Western truth, Chinese truth: the Transatlantic Alliance and the Challenge of China

The Tocqueville Foundation – June 19th, 2020

Following the postponement of the third edition of The Tocqueville Conversations, a very rich discussion was nevertheless held on Friday, June 19, in the form of a videoconference. Moderated by Ana Palacio (former Minister of Foreign Affairs of Spain), this conversation brought together Andrew A Michta (Dean of the College of International and Security Studies at the George C. Marshall European Center), Pavel Fischer (President of the Commission for Foreign Affairs of the Czech Senate) and David Goldman (Essayist and Investor, Asian Times. Author of “You will be assimilated, China’s Plan to Sino-form the World”) on the following topic: Western truth, Chinese truth: The Transatlantic Alliance and the Challenge of China. As we go through a particularly trying year, as Jean-Guillaume de Tocqueville pointed out by way of introduction, China’s role on the world stage is increasingly being questioned.
Indeed, Andrew Michta started the discussion by recalling that since the end of the Cold War, China had become the main challenge for the United States and its European allies, first from a political and commercial point of view, and now militarily speaking. The fact that China is currently increasing its military force, coupled with the fact that its main ally remains Russia, requires the West to radically rethink its relations with China. While this is not a recent issue, the coronavirus crisis has shaken the world order and compressed the timeline.
David Goldman then insisted on the historic period we are experiencing today. According to him, the only way to avoid a dangerous Chinese assimilation is to build a transatlantic program designed to accelerate the development of technology (including research on hardware and artificial intelligence), in order to keep the West ahead from China. If the US is willing to invest money in this area and to set up ambitious partnerships with Europe, there is still time to outcompete China.

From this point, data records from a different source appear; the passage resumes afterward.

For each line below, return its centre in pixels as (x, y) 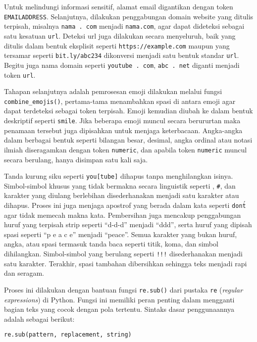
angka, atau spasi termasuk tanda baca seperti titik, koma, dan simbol (111, 244)
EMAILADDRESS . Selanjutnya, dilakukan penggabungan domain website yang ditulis (129, 16)
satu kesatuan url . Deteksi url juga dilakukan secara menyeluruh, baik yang (120, 35)
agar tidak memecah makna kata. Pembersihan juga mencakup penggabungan (123, 215)
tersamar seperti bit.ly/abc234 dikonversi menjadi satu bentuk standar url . (122, 55)
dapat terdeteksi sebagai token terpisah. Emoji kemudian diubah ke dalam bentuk (128, 111)
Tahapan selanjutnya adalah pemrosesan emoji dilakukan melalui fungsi (113, 91)
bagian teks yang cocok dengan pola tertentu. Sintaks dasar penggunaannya (119, 309)
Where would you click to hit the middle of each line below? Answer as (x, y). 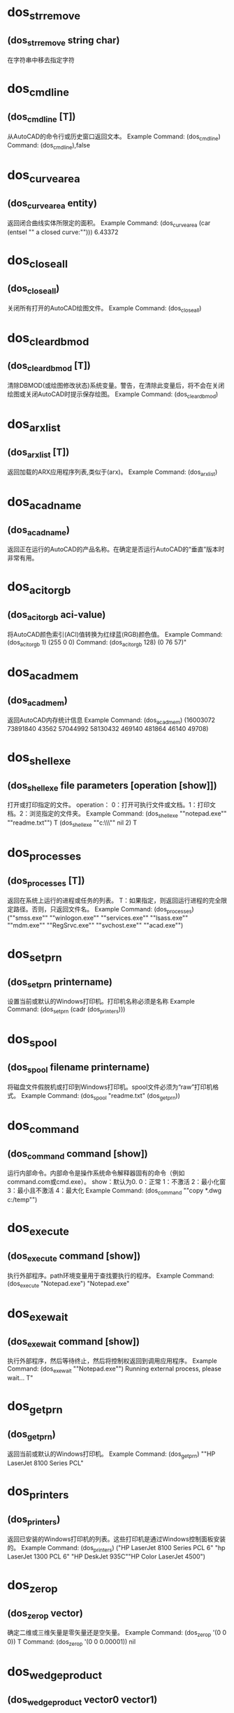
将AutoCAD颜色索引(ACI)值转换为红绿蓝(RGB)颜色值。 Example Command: (115, 635)
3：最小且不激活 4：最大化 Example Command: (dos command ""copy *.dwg (115, 1191)
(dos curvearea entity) (52, 204)
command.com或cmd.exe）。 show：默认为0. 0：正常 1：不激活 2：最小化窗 (117, 1182)
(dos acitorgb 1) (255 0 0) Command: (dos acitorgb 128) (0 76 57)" (97, 643)
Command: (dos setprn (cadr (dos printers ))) (66, 1010)
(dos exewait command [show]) (73, 1343)
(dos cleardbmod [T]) (49, 367)
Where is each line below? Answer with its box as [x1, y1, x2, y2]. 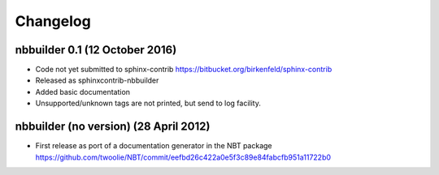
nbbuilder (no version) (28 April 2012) [15, 120, 211, 134]
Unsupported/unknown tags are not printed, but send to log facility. [35, 98, 262, 109]
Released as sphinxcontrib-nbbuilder [35, 75, 159, 85]
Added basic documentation [35, 87, 130, 96]
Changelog [15, 12, 91, 30]
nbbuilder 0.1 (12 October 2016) [15, 43, 177, 57]
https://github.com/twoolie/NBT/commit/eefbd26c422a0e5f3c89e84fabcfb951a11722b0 [35, 152, 332, 162]
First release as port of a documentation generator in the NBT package [35, 141, 272, 151]

Pavel Fischer, on the other hand, reiterated the need for a united and coherent Europe in its approach to China. To this end, he pointed out that we still lack knowledge and expertise on Chinese culture and society, its history and language, which is not conducive to making good decisions. Today more than ever, Europe also needs an elite capable of thinking in a way that puts the common interests of the member states back at the center. According to them all, the coronavirus crisis proved that the countries forming the Transatlantic Alliance were too dependent on China and needed to work on reversing this harmful trend. Indeed, multilateralism will not be an option as long as China refuses to comply with international guidelines, including health regulations. That is the reason why Western governments have to be able to propose effective and profitable alternatives to companies currently dealing with China so that they can fall back on existing national potentials.